• _WORK TO COMPLETE_:
Write out, word for word, the part of the listing below that opens with the line containing "structures? There are" and closes with the line containing "bis zu 1023 Snapshots enthalten. [59, 131]", keeping both of those lines and adding no others.
════════════════════
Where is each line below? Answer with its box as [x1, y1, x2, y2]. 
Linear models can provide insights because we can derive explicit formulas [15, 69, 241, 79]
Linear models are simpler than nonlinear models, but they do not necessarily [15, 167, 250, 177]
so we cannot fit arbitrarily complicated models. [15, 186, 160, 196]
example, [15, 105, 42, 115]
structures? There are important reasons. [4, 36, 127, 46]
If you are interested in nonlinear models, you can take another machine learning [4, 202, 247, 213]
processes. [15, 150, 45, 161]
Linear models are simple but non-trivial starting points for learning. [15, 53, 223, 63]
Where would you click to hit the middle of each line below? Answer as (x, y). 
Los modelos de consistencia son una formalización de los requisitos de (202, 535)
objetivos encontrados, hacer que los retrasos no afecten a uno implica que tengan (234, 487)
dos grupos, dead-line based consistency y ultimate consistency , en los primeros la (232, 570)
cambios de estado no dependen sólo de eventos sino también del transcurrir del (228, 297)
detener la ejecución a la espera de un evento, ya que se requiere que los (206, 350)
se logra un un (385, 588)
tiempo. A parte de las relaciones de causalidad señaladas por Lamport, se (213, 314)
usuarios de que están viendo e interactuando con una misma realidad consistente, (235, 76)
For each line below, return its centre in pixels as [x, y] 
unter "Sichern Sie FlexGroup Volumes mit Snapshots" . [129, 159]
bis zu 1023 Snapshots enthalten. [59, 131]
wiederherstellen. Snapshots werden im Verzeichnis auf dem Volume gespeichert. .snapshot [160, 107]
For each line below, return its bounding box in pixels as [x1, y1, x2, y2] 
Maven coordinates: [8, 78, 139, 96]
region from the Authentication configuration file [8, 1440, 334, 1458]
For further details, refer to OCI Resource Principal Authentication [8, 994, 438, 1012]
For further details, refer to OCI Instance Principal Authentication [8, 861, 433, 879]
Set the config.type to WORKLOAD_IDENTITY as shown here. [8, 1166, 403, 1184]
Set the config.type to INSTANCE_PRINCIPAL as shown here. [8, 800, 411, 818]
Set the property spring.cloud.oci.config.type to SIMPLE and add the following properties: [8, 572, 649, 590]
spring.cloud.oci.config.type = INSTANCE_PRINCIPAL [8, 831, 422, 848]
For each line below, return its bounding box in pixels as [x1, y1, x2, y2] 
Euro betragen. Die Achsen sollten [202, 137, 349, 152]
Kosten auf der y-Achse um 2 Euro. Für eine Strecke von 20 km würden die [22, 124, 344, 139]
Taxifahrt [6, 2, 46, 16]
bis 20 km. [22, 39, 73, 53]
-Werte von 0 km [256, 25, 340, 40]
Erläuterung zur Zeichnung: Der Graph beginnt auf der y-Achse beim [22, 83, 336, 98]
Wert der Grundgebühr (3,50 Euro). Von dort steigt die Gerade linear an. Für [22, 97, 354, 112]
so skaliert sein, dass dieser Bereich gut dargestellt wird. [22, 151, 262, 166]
════════════════════
• _OUTPUT BELOW_:
structures? There are important reasons. [4, 36, 127, 46]
If you are interested in nonlinear models, you can take another machine learning [4, 202, 247, 213]
processes. [15, 150, 45, 161]
Linear models are simple but non-trivial starting points for learning. [15, 53, 223, 63]
Where would you click to hit the middle of each line below? Answer as (x, y). 
Los modelos de consistencia son una formalización de los requisitos de (202, 535)
objetivos encontrados, hacer que los retrasos no afecten a uno implica que tengan (234, 487)
dos grupos, dead-line based consistency y ultimate consistency , en los primeros la (232, 570)
cambios de estado no dependen sólo de eventos sino también del transcurrir del (228, 297)
detener la ejecución a la espera de un evento, ya que se requiere que los (206, 350)
se logra un un (385, 588)
tiempo. A parte de las relaciones de causalidad señaladas por Lamport, se (213, 314)
usuarios de que están viendo e interactuando con una misma realidad consistente, (235, 76)
For each line below, return its centre in pixels as [x, y] 
unter "Sichern Sie FlexGroup Volumes mit Snapshots" . [129, 159]
bis zu 1023 Snapshots enthalten. [59, 131]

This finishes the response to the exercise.